President Nicolas Maduro said on television last week that the new digital currency, named the ‘petro’, will be backed by oil, gas, gold, and diamonds, the news agency Reuters reported.
The leader of the country with the world’s highest inflation is yet to reveal how the currency will work.
Venezuela has been hit hard as of late by US sanctions. The country is struggling to move money through international banks since Donald Trump slapped penalties on Maduro for running a ‘dictatorship’.
Maduro’s idea comes as the cryptocurrency Bitcoin hit record highs.
Cryptocurrencies are a form of digital money designed to be secure and not backed by banks or governments. Some Venezuelans have already started playing with Bitcoins as a way to get around the country’s currency controls and the failing bolivar.
But some experts – and the opposition – have blasted the idea.
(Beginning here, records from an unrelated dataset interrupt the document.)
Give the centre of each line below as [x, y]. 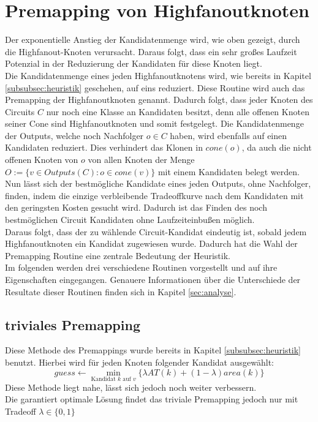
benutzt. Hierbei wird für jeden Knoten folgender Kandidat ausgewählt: [139, 362]
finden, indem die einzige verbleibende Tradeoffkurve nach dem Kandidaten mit [154, 195]
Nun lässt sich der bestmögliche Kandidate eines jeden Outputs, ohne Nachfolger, [158, 183]
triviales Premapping [73, 324]
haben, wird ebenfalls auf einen [229, 135]
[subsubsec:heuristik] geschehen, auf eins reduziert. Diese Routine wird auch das [155, 87]
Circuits [20, 111]
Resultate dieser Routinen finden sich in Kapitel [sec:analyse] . [121, 291]
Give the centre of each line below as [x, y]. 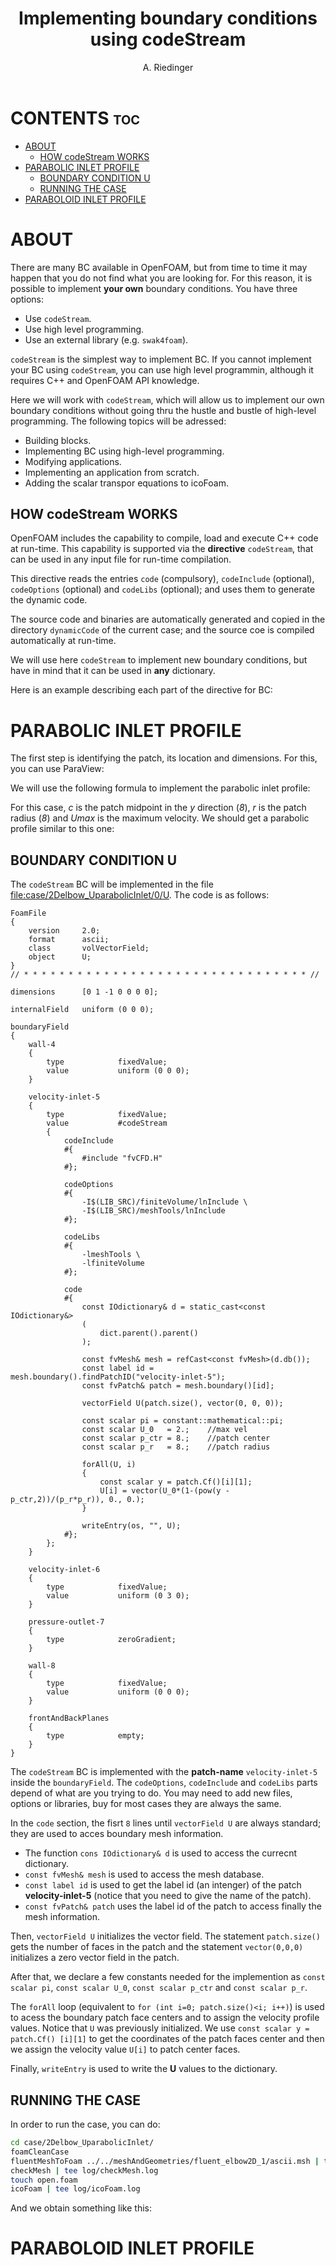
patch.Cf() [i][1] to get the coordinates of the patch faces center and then [167, 2039]
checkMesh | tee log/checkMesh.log [84, 2170]
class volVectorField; [89, 948]
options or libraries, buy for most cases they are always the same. [146, 1804]
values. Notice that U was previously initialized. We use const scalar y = [160, 2028]
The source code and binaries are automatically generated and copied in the [168, 619]
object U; [60, 957]
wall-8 [42, 1666]

‘If any government is willing to set up a fair set of rules for a cryptocurrency, it would be a great thing,’ Sean Walsh of Redwood City Ventures, a bitcoin and blockchain-focused investment firm, told Reuters.
‘But if an administration has a history of unfair treatment of the population, then tacking on a buzzword like ‘cryptocurrency’ isn’t going to change that behavior.’
Along similar lines, opposition lawmaker and economist Angel Alvarado referred to Maduro as a ‘clown’ and said the currency has ‘no credibility’.
Manav Prakash, founder and CEO of fintech platform Blockchain Investment Platform (BIP), said it wouldn’t be difficult to initially set up the currency but there could be challenges that follow.
‘Almost all – if not all – cryptocurrencies are open source till date and so it would not be much work for a government to use previous coins as a template for their own coin,’ he said.
‘Now, it is possible to create such a currency but for it to be secure from hacks and outside attacks it must have a trusted userbase and many miners. Miners are incentivised economically and so this could work if the Venezuela government provides a reliable way to cash out the cryptocurrency to a set an amount of fiat or to redeem a preset amount of commodities/assets. ‘This is a hard route since it includes several variables, and the supply is not controllable by any central entity, but rather, by miners only.’
Venezuela’s official currency, the bolivar, has become essentially worthless against the US dollar in the past year.
A drop in global oil prices and the government’s incompetence to deal with it has left the socialist country’s economy in tatters with food and medicine shortages, riots in the streets, and a sky-high crime rate emerging as a result.